Problem-based weekly exercises will build your capacity to solve problems and to think analytically and critically. Mathematical theories and applications will also be reinforced through the online quizzes and tests. Online quizzes are designed to provide instant feedback and can be attempted as many times as you like until proficiency in the learning objectives is achieved before you attempt the corresponding online tests. The computational laboratory sessions are designed to assist students in learning to use the industrial engineering simulation software ANSYS. Assignments will enhance your understanding of mathematical theories and help you to develop  abilities in applying mathematical theories to analyse and solve real engineering problems.
Sample exam style questions are provided to assist in your preparation for the final examination.
 

Teacher Guided Hours: 4 hours per week (3 lecture hours and 1 computer lab hour).
Learner Directed Hours: 6 hours per week (Online quizzes and tests; weekly exercises; and computer assignments).
 


Overview of Learning Resources

A Canvas site links to the course Google site where you will find:


1. Teaching schedule and suggested reading
2. Assessment guide and assessment schedule.
3. Guide to online tests.
4. Lecture slides.
5. Computer lab guides for using Excel in statistics
6. Assignment papers
7. Recommended references.
8. Tables and formula sheets.
9. Weekly exercises and answers.
10. Practice exam questions.


You can access Maths learning resources through myDesktop (http://rmit.libguides.com/mathstats).
You can access industrial simulation software ANSYS in the Maths department computer labs: 8.9.48, 8.9.49 and 8.9.58, Chemical engineering computer labs and the RMIT University 24 hours computer lab, 28.03.002.
Access to ANSYS software is available by downloading the free ANSYS Student software version at the following website: http://www.ansys.com/Student on to their personal computers.

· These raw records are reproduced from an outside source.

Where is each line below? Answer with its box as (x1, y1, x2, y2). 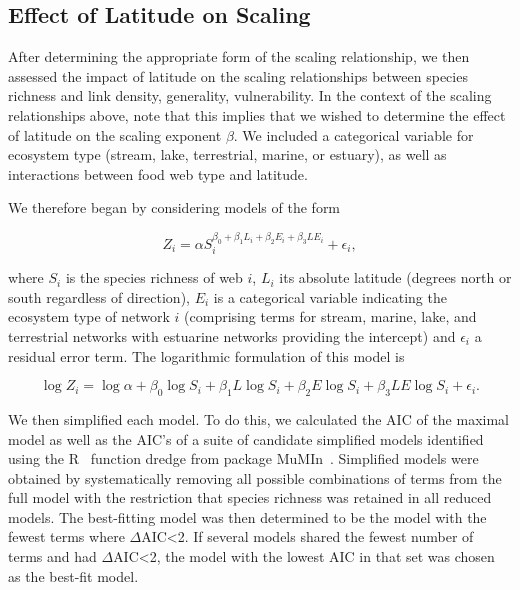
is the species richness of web (65, 267, 243, 288)
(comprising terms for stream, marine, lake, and (184, 306, 477, 327)
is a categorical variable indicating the (213, 286, 447, 307)
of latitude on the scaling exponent (8, 124, 222, 145)
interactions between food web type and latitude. (8, 163, 308, 184)
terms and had (8, 546, 97, 567)
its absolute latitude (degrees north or (279, 267, 512, 288)
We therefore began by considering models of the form (8, 197, 341, 218)
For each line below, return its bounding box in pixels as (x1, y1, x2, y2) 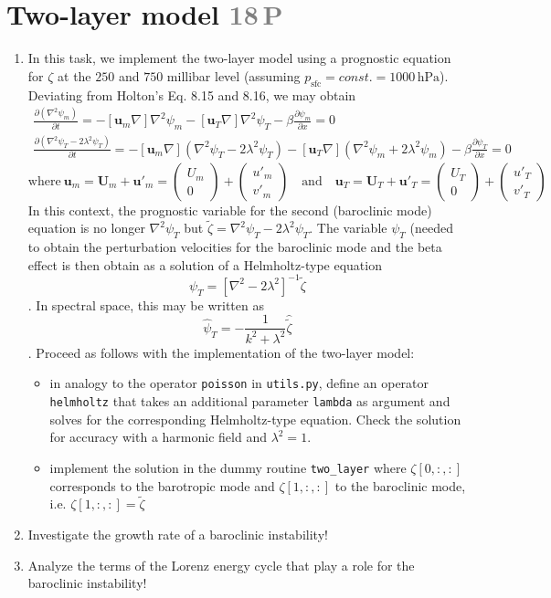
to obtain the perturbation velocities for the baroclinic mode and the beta (27, 237, 442, 257)
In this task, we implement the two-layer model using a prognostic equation (27, 48, 451, 68)
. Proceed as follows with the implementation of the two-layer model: (27, 342, 415, 362)
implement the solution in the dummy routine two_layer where (49, 457, 407, 477)
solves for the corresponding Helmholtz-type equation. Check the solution (49, 409, 461, 428)
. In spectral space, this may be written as (27, 295, 264, 314)
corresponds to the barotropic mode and (49, 476, 275, 495)
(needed (409, 218, 453, 237)
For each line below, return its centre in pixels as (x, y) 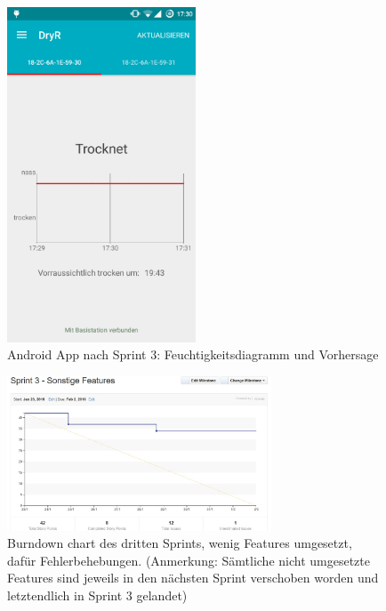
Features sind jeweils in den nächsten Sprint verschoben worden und (193, 578)
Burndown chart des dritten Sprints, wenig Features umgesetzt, (180, 543)
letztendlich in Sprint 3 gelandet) (97, 595)
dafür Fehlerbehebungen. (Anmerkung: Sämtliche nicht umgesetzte (189, 560)
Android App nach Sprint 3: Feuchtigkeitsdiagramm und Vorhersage (193, 354)
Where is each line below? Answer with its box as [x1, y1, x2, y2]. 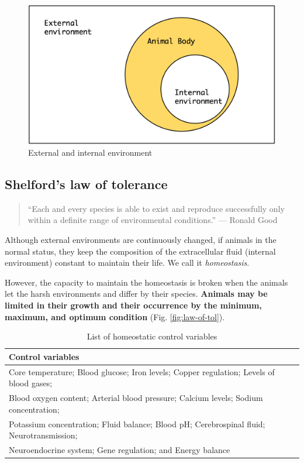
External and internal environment [28, 146, 153, 159]
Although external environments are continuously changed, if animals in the [5, 234, 277, 246]
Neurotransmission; [9, 429, 78, 441]
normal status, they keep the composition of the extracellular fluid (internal [5, 245, 276, 257]
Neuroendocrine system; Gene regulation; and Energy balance [9, 443, 230, 455]
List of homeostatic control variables [87, 330, 217, 342]
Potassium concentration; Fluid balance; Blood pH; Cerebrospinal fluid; [9, 417, 265, 430]
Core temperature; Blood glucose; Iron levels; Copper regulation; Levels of [9, 365, 275, 378]
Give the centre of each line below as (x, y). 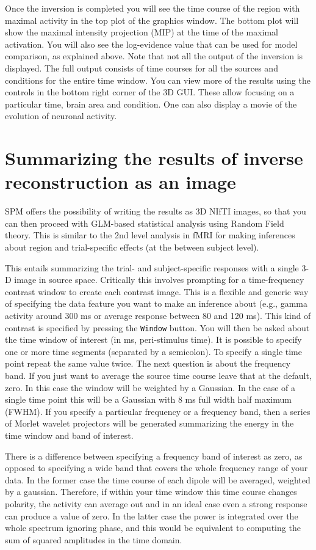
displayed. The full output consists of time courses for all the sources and (142, 68)
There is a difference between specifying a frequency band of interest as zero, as (154, 456)
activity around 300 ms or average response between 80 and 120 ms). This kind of (158, 315)
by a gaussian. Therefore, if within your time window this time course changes (151, 492)
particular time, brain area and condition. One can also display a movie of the (151, 104)
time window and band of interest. (69, 435)
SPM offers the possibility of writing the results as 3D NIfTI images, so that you (156, 211)
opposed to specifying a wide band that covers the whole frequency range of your (156, 468)
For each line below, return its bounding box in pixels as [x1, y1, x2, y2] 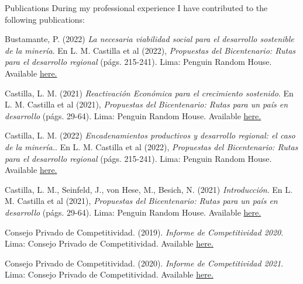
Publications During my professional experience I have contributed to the [5, 2, 268, 13]
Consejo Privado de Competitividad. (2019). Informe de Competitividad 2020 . [5, 226, 284, 238]
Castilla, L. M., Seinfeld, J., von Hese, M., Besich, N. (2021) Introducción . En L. [5, 183, 292, 195]
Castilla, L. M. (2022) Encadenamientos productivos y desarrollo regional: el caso [5, 129, 295, 141]
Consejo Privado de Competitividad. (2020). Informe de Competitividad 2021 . [5, 257, 284, 269]
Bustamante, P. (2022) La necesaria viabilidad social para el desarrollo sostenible [5, 33, 294, 45]
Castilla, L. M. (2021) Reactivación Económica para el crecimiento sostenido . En [5, 86, 294, 99]
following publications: [5, 13, 85, 25]
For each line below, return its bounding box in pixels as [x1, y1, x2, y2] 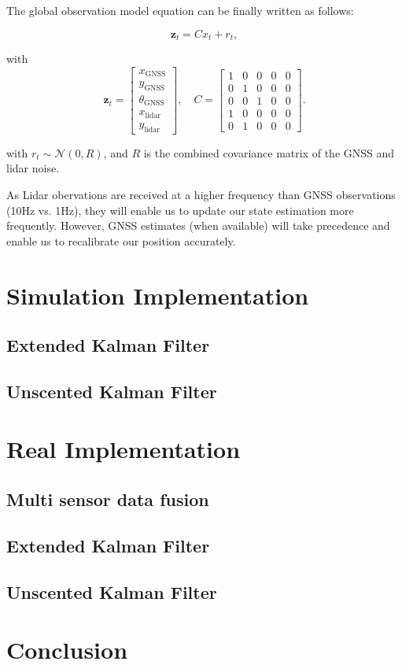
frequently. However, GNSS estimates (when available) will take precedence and [6, 217, 390, 234]
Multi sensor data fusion [6, 487, 209, 512]
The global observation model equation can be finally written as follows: [6, 2, 354, 18]
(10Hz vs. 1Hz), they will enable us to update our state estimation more [6, 201, 354, 218]
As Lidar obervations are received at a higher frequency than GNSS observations [6, 186, 396, 202]
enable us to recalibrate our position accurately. [6, 232, 236, 249]
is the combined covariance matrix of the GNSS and [143, 144, 395, 161]
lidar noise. [6, 160, 60, 176]
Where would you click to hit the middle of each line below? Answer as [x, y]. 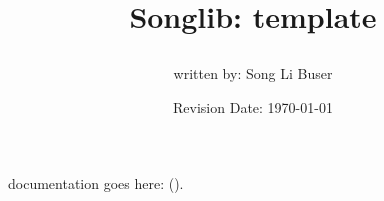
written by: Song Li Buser [253, 73]
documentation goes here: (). [95, 182]
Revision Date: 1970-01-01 [253, 106]
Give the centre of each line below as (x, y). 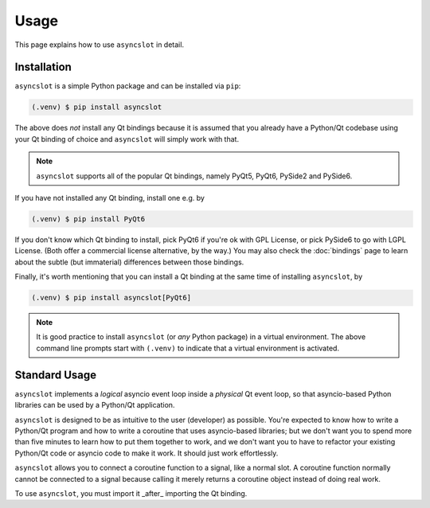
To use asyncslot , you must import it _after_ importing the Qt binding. (131, 493)
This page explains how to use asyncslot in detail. (100, 45)
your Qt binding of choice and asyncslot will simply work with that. (127, 139)
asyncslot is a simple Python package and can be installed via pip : (128, 86)
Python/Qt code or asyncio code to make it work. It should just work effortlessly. (147, 453)
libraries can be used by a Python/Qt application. (95, 405)
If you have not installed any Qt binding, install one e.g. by (109, 197)
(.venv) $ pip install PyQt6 (88, 219)
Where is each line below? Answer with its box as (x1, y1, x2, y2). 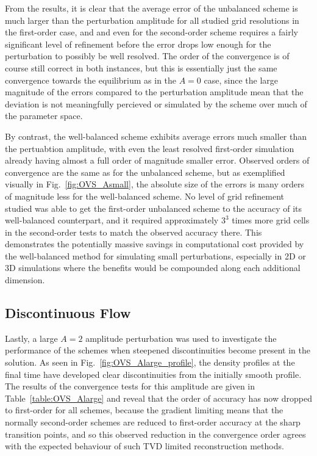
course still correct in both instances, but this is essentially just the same (5, 61, 277, 74)
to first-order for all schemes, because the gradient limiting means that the (5, 404, 283, 416)
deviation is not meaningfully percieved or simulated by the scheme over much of (5, 97, 307, 110)
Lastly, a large (5, 331, 58, 344)
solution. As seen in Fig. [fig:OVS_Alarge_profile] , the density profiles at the (5, 356, 295, 369)
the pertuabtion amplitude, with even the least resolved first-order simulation (5, 142, 294, 154)
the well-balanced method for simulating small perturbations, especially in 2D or (5, 249, 306, 262)
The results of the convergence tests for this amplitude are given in (5, 380, 255, 393)
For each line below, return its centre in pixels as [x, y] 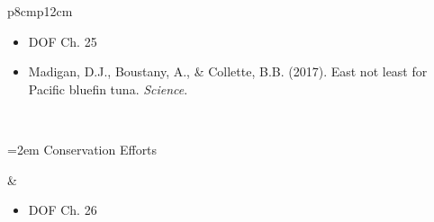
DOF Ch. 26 [63, 210]
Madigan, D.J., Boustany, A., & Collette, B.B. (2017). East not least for [228, 71]
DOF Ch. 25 [63, 41]
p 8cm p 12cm [40, 11]
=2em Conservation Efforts [82, 149]
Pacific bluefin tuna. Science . [108, 89]
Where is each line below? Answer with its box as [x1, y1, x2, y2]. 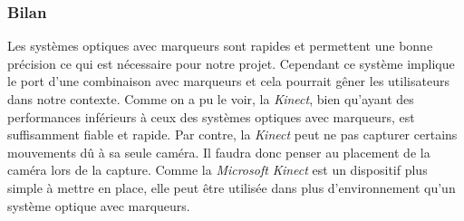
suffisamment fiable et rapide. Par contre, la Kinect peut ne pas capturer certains [7, 125, 458, 144]
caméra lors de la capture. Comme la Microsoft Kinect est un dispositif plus [7, 160, 428, 179]
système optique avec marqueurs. [7, 196, 190, 215]
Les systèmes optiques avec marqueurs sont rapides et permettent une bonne [7, 36, 433, 55]
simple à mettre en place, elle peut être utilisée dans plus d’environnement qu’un [7, 178, 456, 197]
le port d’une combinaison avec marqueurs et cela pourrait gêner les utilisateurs [7, 72, 449, 91]
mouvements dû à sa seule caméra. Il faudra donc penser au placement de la [7, 142, 430, 161]
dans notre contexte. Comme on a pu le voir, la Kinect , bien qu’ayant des [7, 90, 414, 108]
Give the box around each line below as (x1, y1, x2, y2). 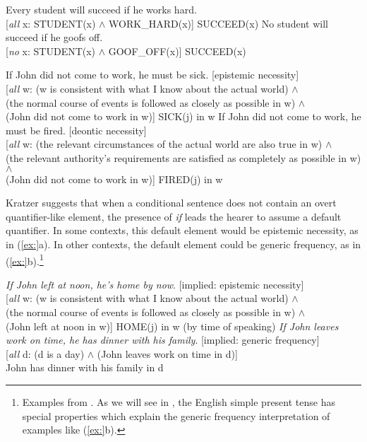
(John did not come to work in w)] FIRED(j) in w (6, 171, 223, 186)
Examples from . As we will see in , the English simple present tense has (22, 394, 335, 409)
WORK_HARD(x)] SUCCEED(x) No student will (109, 16, 328, 30)
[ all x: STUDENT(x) (6, 16, 96, 30)
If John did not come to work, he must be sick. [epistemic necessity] (6, 67, 299, 82)
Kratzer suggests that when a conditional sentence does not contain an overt (6, 195, 337, 210)
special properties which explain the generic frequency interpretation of (22, 408, 330, 423)
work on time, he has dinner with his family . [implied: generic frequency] (6, 332, 320, 347)
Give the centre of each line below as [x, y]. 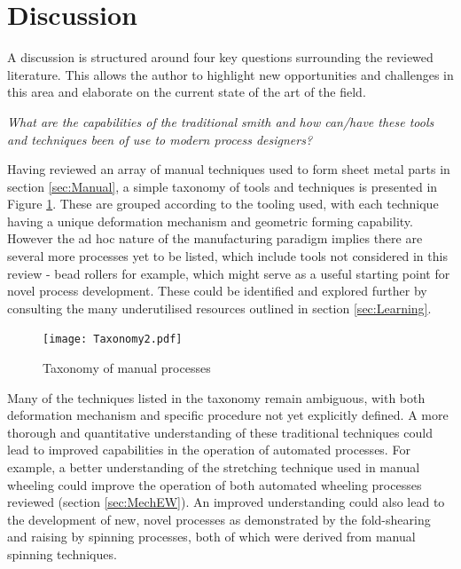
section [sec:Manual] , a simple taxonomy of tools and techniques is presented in [223, 186]
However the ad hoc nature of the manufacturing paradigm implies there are [215, 238]
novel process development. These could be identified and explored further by [217, 291]
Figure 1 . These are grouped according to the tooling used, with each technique [223, 204]
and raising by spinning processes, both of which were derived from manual [211, 537]
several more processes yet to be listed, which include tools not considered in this [227, 256]
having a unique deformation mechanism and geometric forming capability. [210, 221]
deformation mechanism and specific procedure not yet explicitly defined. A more [228, 415]
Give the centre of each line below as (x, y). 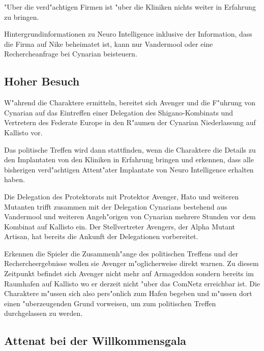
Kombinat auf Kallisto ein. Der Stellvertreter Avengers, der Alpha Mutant (120, 226)
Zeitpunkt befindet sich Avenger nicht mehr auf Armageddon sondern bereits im (129, 273)
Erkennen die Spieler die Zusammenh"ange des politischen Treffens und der (121, 253)
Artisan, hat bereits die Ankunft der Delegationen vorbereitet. (101, 236)
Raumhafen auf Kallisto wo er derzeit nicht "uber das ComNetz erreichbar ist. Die (132, 283)
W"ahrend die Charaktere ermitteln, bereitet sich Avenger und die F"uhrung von (130, 103)
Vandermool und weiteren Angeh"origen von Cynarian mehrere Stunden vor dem (130, 216)
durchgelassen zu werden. (43, 313)
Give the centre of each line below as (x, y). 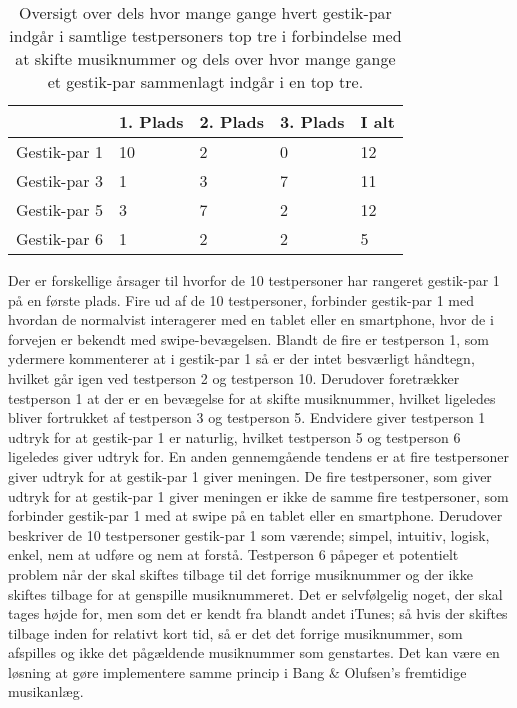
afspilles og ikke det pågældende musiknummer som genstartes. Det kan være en (254, 652)
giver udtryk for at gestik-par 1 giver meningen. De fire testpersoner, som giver (250, 475)
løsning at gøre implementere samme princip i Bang (166, 671)
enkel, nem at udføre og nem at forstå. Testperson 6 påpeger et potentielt (233, 554)
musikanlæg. (46, 691)
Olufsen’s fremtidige (405, 671)
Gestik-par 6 (59, 238)
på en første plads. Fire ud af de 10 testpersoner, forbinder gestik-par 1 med (241, 299)

You can learn to use ANSYS in  your own time and location,  not only during this course of study but also in your future career.


Overview of Assessment

This course has no hurdle requirements.

Early Assessment Task:  (Weeks 2-6), Online Tests
Weighting: 12%
This assessment task supports CLO (1) 

Assessment Task 2: Tests
Weighting: 18%
This assessment task supports CLOs (1),(2),(3),(4). 

Assessment Task 3: FEM Assignments
Weighting: 20%
This assessment task supports CLOs (4), (5). 

Assessment Task 4:  End of semester Exam (2-hour open book)
Weighting: 50%
This assessment task supports CLOs: (1),(2),(3),(4),(5).